(Source data)
_ _ _ _ _ _ _

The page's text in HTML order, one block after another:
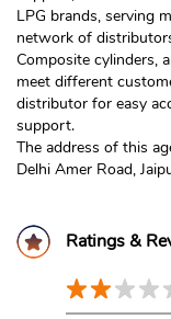
LPG brands, serving
network of
Composite cylinders,
meet different
distributor for easy
support.
The address of this
Delhi Amer Road,
Ratings &
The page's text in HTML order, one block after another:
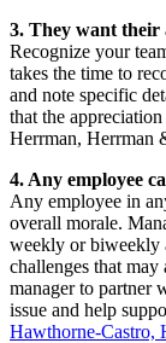
3. They want their
Recognize your
takes the time to
and note specific
that the
Herrman, Herrman
4. Any employee
Any employee in
overall morale.
weekly or biweekly
challenges that may
manager to partner
issue and help
Hawthorne-Castro,
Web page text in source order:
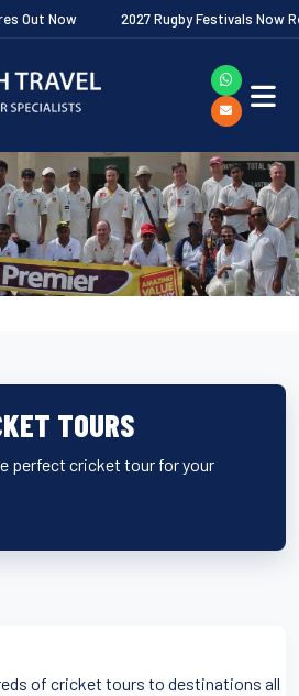
2027 Rugby Festivals Now Released
TOURS
perfect cricket tour for your
of cricket tours to destinations all
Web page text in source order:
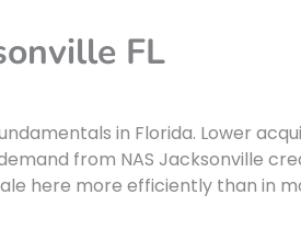
FL
in Florida. Lower
from NAS Jacksonville
here more efficiently than in
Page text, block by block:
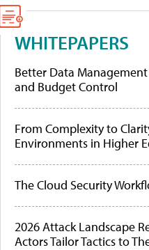
WHITEPAPERS
Better Data
and Budget Control
From Complexity to
Environments in Higher
The Cloud Security
2026 Attack Landscape
Actors Tailor Tactics to
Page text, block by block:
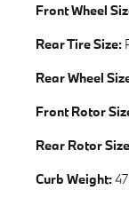
Front Wheel
Rear Tire Size:
Rear Wheel
Front Rotor
Rear Rotor
Curb Weight:
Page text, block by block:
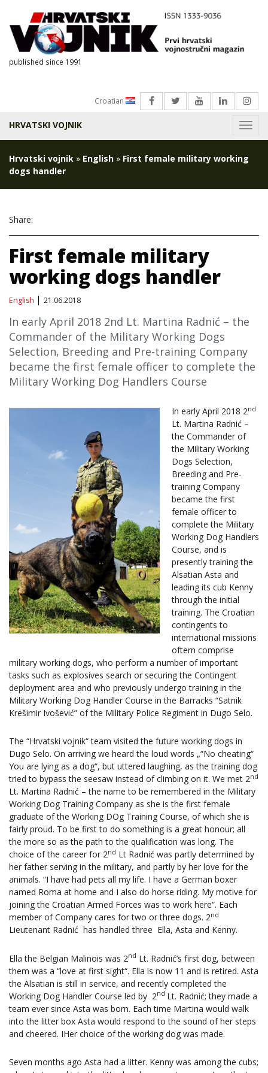
published since 1991
Croatian
Menu
HRVATSKI VOJNIK
Hrvatski vojnik » English » First female military working
dogs handler
Share:
First female military
working dogs handler
English 21.06.2018
In early April 2018 2nd Lt. Martina Radnić – the
Commander of the Military Working Dogs
Selection, Breeding and Pre-training Company
became the first female officer to complete the
Military Working Dog Handlers Course
In early April 2018 2nd
Lt. Martina Radnić –
the Commander of
the Military Working
Dogs Selection,
Breeding and Pre-
training Company
became the first
female officer to
complete the Military
Working Dog Handlers
Course, and is
presently training the
Alsatian Asta and
leading its cub Kenny
through the initial
training. The Croatian
contingents to
international missions
oftern comprise
military working dogs, who perform a number of important
tasks such as explosives search or securing the Contingent
deployment area and who previously undergo training in the
Military Working Dog Handler Course in the Barracks “Satnik
Krešimir Ivošević” of the Military Police Regiment in Dugo Selo.
The “Hrvatski vojnik“ team visited the future working dogs in
Dugo Selo. On arriving we heard the loud words „“No cheating“
You are lying as a dog“, but uttered laughing, as the training dog
tried to bypass the seesaw instead of climbing on it. We met 2nd
Lt. Martina Radnić – the name to be remembered in the Military
Working Dog Training Company as she is the first female
graduate of the Working DOg Training Course, of which she is
fairly proud. To be first to do something is a great honour; all
the more so as the path to the qualification was long. The
choice of the career for 2nd Lt Radnić was partly determined by
her father serving in the military, and partly by her love for the
animals. “I have had pets all my life. I have a German boxer
named Roma at home and I also do horse riding. My motive for
joining the Croatian Armed Forces was to work here“. Each
member of Company cares for two or three dogs. 2nd
Lieutenant Radnić has handled three Ella, Asta and Kenny.
Ella the Belgian Malinois was 2nd Lt. Radnić’s first dog, between
them was a “love at first sight“. Ella is now 11 and is retired. Asta
the Alsatian is still in service, and recently completed the
Working Dog Handler Course led by 2nd Lt. Radnić; they made a
team ever since Asta was born. Each time Martina would walk
into the litter box Asta would respond to the sound of her steps
and cheered. IHer choice of the working dog was made.
Seven months ago Asta had a litter. Kenny was among the cubs;
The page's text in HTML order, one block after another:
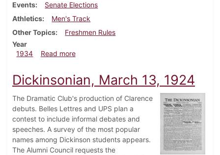
Events
Senate Elections
Athletics
Men's Track
Other Topics
Freshmen Rules
Year
1934
Read moreabout Dickinsonian, May 24, 1934
Dickinsonian, March 13, 1924
The Dramatic Club's production of Clarence
debuts. Belles Lettres and UPS plan a
contest to include informal debates and
speeches. A survey of the most popular
names among Dickinson students appears.
The Alumni Council requests the
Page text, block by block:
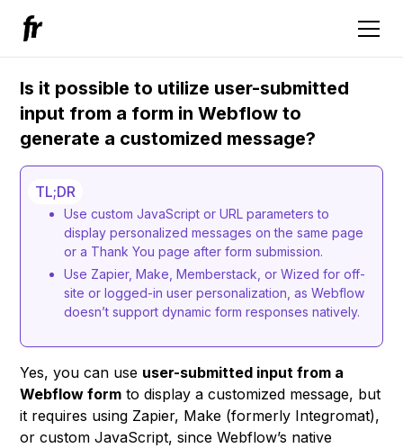
Is it possible to utilize user-submitted
input from a form in Webflow to
generate a customized message?
TL;DR
Use custom JavaScript or URL parameters to
display personalized messages on the same page
or a Thank You page after form submission.
Use Zapier, Make, Memberstack, or Wized for off-
site or logged-in user personalization, as Webflow
doesn’t support dynamic form responses natively.
Yes, you can use user-submitted input from a
Webflow form to display a customized message, but
it requires using Zapier, Make (formerly Integromat),
or custom JavaScript, since Webflow’s native
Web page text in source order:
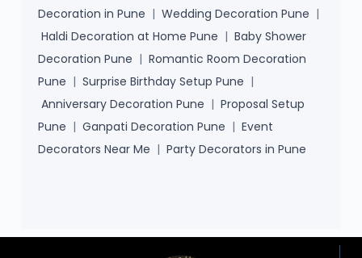
Decoration in Pune | Wedding Decoration Pune |
Haldi Decoration at Home Pune | Baby Shower
Decoration Pune | Romantic Room Decoration
Pune | Surprise Birthday Setup Pune |
Anniversary Decoration Pune | Proposal Setup
Pune | Ganpati Decoration Pune | Event
Decorators Near Me | Party Decorators in Pune
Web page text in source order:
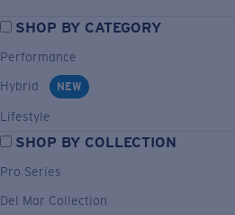
SHOP BY CATEGORY
Performance
Hybrid
NEW
Lifestyle
SHOP BY COLLECTION
Pro Series
Del Mar Collection
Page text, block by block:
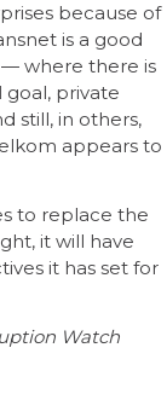
because of
is a good
where there is
private
still, in others,
appears to
to replace the
it will have
it has set for
Watch
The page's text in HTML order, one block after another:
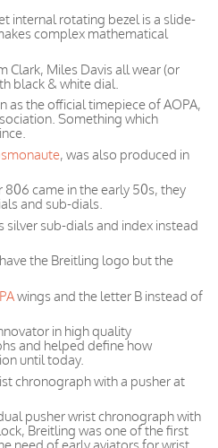
internal rotating bezel is a slide-
complex mathematical
Clark, Miles Davis all wear (or
black & white dial.
as the official timepiece of AOPA,
Something which
, was also produced in
came in the early 50s, they
and sub-dials.
silver sub-dials and index instead
the Breitling logo but the
wings and the letter B instead of
in high quality
and helped define how
until today.
chronograph with a pusher at
pusher wrist chronograph with
Breitling was one of the first
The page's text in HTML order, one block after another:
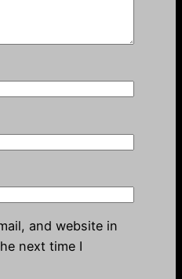
and website in
next time I
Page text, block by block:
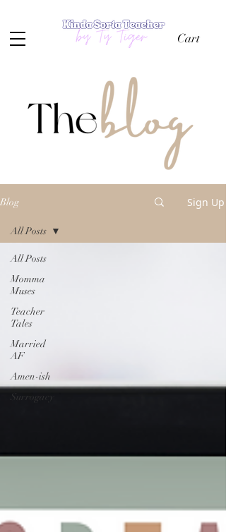
Cart
Blog Sign Up
All Posts
Momma
Muses
Teacher
Tales
Married
AF
Amen-ish
Surrogacy
All Posts
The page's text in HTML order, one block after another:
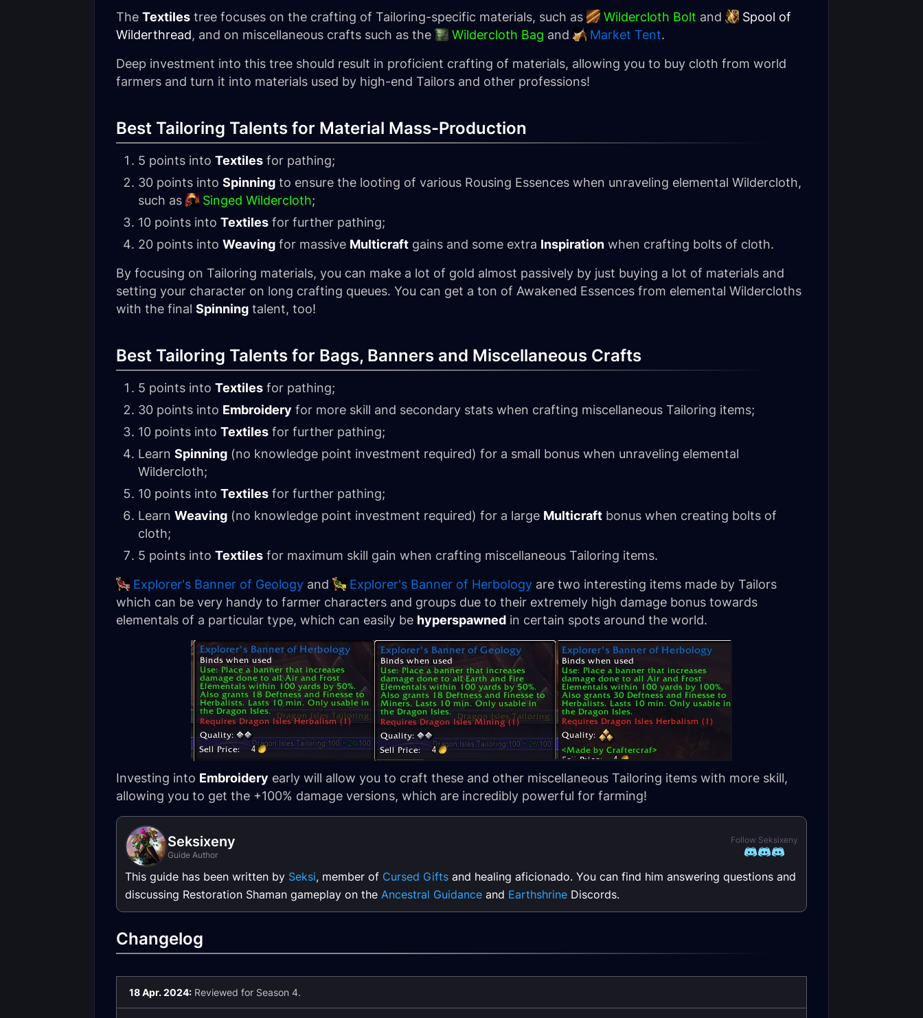
The Textiles tree focuses on the crafting of Tailoring-specific materials, such as Wildercloth Bolt and
Spool of
Wilderthread, and on miscellaneous crafts such as the Wildercloth Bag and Market Tent.
Deep investment into this tree should result in proficient crafting of materials, allowing you to buy cloth from world
farmers and turn it into materials used by high-end Tailors and other professions!
Best Tailoring Talents for Material Mass-Production
5 points into Textiles for pathing;
30 points into Spinning to ensure the looting of various Rousing Essences when unraveling elemental Wildercloth,
such as
Singed Wildercloth;
10 points into Textiles for further pathing;
20 points into Weaving for massive Multicraft gains and some extra Inspiration when crafting bolts of cloth.
By focusing on Tailoring materials, you can make a lot of gold almost passively by just buying a lot of materials and
setting your character on long crafting queues. You can get a ton of Awakened Essences from elemental Wildercloths
with the final Spinning talent, too!
Best Tailoring Talents for Bags, Banners and Miscellaneous Crafts
5 points into Textiles for pathing;
30 points into Embroidery for more skill and secondary stats when crafting miscellaneous Tailoring items;
10 points into Textiles for further pathing;
Learn Spinning (no knowledge point investment required) for a small bonus when unraveling elemental
Wildercloth;
10 points into Textiles for further pathing;
Learn Weaving (no knowledge point investment required) for a large Multicraft bonus when creating bolts of
cloth;
5 points into Textiles for maximum skill gain when crafting miscellaneous Tailoring items.
Explorer's Banner of Geology and Explorer's Banner of Herbology are two interesting items made by Tailors
which can be very handy to farmer characters and groups due to their extremely high damage bonus towards
elementals of a particular type, which can easily be hyperspawned in certain spots around the world.
Investing into Embroidery early will allow you to craft these and other miscellaneous Tailoring items with more skill,
allowing you to get the +100% damage versions, which are incredibly powerful for farming!
Seksixeny
Guide Author
Follow Seksixeny
This guide has been written by Seksi, member of Cursed Gifts and healing aficionado. You can find him answering questions and
discussing Restoration Shaman gameplay on the Ancestral Guidance and Earthshrine Discords.
Changelog
18 Apr. 2024: Reviewed for Season 4.
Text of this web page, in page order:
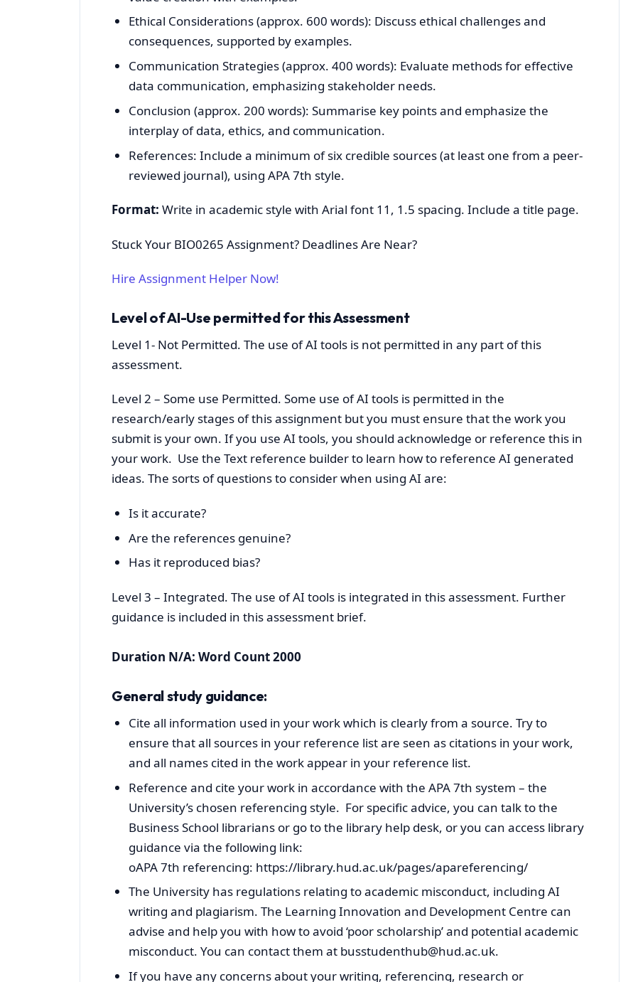
Ethical Considerations (approx. 600 words): Discuss ethical challenges and
consequences, supported by examples.
Communication Strategies (approx. 400 words): Evaluate methods for effective
data communication, emphasizing stakeholder needs.
Conclusion (approx. 200 words): Summarise key points and emphasize the
interplay of data, ethics, and communication.
References: Include a minimum of six credible sources (at least one from a peer-
reviewed journal), using APA 7th style.
Format: Write in academic style with Arial font 11, 1.5 spacing. Include a title page.
Stuck Your BIO0265 Assignment? Deadlines Are Near?
Hire Assignment Helper Now!
Level of AI-Use permitted for this Assessment
Level 1- Not Permitted. The use of AI tools is not permitted in any part of this
assessment.
Level 2 – Some use Permitted. Some use of AI tools is permitted in the
research/early stages of this assignment but you must ensure that the work you
submit is your own. If you use AI tools, you should acknowledge or reference this in
your work. Use the Text reference builder to learn how to reference AI generated
ideas. The sorts of questions to consider when using AI are:
Is it accurate?
Are the references genuine?
Has it reproduced bias?
Level 3 – Integrated. The use of AI tools is integrated in this assessment. Further
guidance is included in this assessment brief.
Duration N/A: Word Count 2000
General study guidance:
Cite all information used in your work which is clearly from a source. Try to
ensure that all sources in your reference list are seen as citations in your work,
and all names cited in the work appear in your reference list.
Reference and cite your work in accordance with the APA 7th system – the
University’s chosen referencing style. For specific advice, you can talk to the
Business School librarians or go to the library help desk, or you can access library
guidance via the following link:
oAPA 7th referencing: https://library.hud.ac.uk/pages/apareferencing/
The University has regulations relating to academic misconduct, including AI
writing and plagiarism. The Learning Innovation and Development Centre can
advise and help you with how to avoid ‘poor scholarship’ and potential academic
misconduct. You can contact them at busstudenthub@hud.ac.uk.
If you have any concerns about your writing, referencing, research or
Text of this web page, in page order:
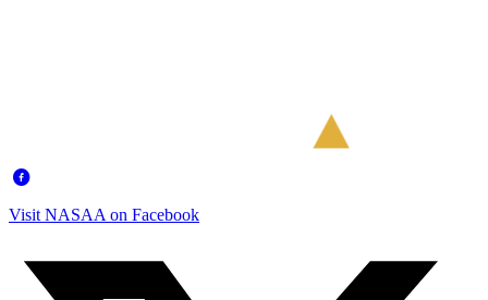
Visit NASAA on Facebook
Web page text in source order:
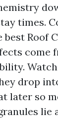
times.
best Roof
come
drop
later so
lie
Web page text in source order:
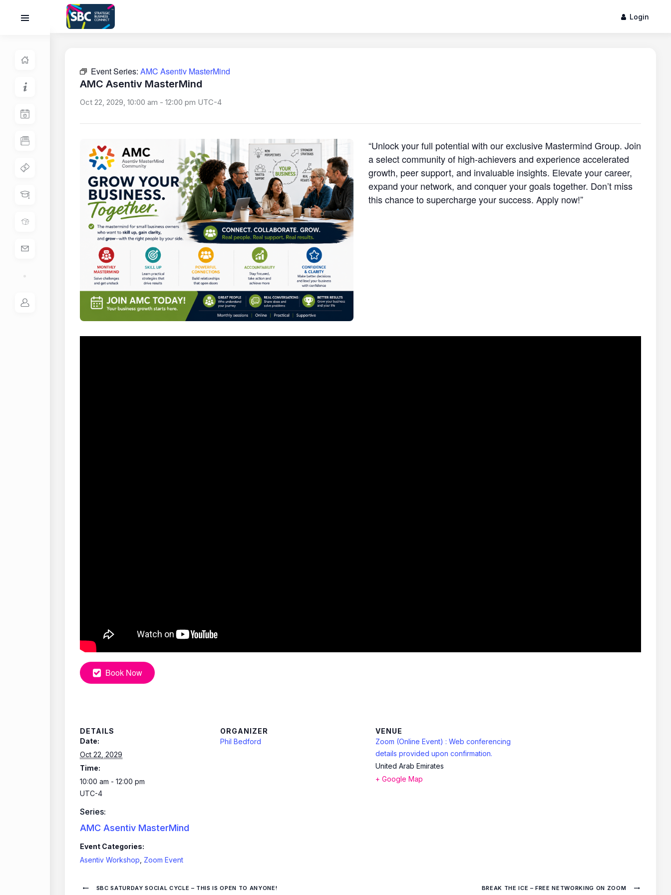
Login
Event Series: AMC Asentiv MasterMind
AMC Asentiv MasterMind
Oct 22, 2029, 10:00 am - 12:00 pm UTC-4
“Unlock your full potential with our exclusive Mastermind Group. Join
a select community of high-achievers and experience accelerated
growth, peer support, and invaluable insights. Elevate your career,
expand your network, and conquer your goals together. Don’t miss
this chance to supercharge your success. Apply now!”
Book Now
DETAILS
Date:
Oct 22, 2029
Time:
10:00 am - 12:00 pm
UTC-4
Series:
AMC Asentiv MasterMind
Event Categories:
Asentiv Workshop Zoom Event
ORGANIZER
Phil Bedford
VENUE
Zoom (Online Event) : Web conferencing
details provided upon confirmation.
United Arab Emirates
+ Google Map
SBC SATURDAY SOCIAL CYCLE – THIS IS OPEN TO ANYONE! BREAK THE ICE – FREE NETWORKING ON ZOOM
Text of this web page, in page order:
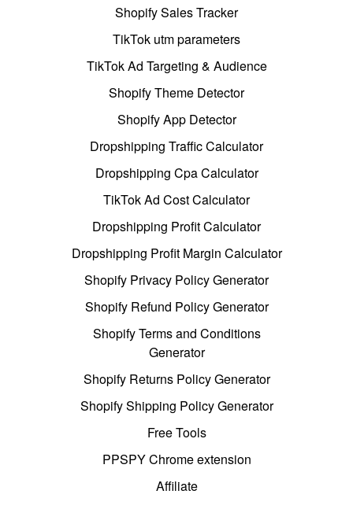
Shopify Sales Tracker
TikTok utm parameters
TikTok Ad Targeting & Audience
Shopify Theme Detector
Shopify App Detector
Dropshipping Traffic Calculator
Dropshipping Cpa Calculator
TikTok Ad Cost Calculator
Dropshipping Profit Calculator
Dropshipping Profit Margin Calculator
Shopify Privacy Policy Generator
Shopify Refund Policy Generator
Shopify Terms and Conditions
Generator
Shopify Returns Policy Generator
Shopify Shipping Policy Generator
Free Tools
PPSPY Chrome extension
Affiliate
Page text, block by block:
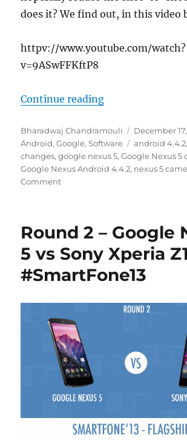
does it? We find out, in this video
httpv://www.youtube.com/watch?
v=9ASwFFKftP8
Continue reading“Google Nexus
Author
Bharadwaj Chandramouli
Posted
on
December
Android,Google,Software Tags
android 4.4.2
changes,google nexus 5,Google Nexus 5
Google Nexus Android 4.4.2, nexus 5
Comment
Round 2 – Google
5 vs Sony Xperia Z1
#SmartFone13
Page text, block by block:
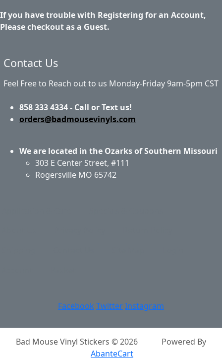
If you have trouble with Registering for an Account,
Please checkout as a Guest.
Contact Us
Feel Free to Reach out to us Monday-Friday 9am-5pm CST
858 333 4334 - Call or Text us!
orders@badmousevinyls.com
We are located in the Ozarks of Southern Missouri
303 E Center Street, #111
Rogersville MO 65742
Facebook TwitterInstagram
Bad Mouse Vinyl Stickers © 2026
Powered By
AbanteCart

_ _ _ _ _ _ _

■ To do
Which lines of the data contain the string "peer"? Copy each of them.

■ Answer box
References: Include a minimum of six credible sources (at least one from a peer-
growth, peer support, and invaluable insights. Elevate your career,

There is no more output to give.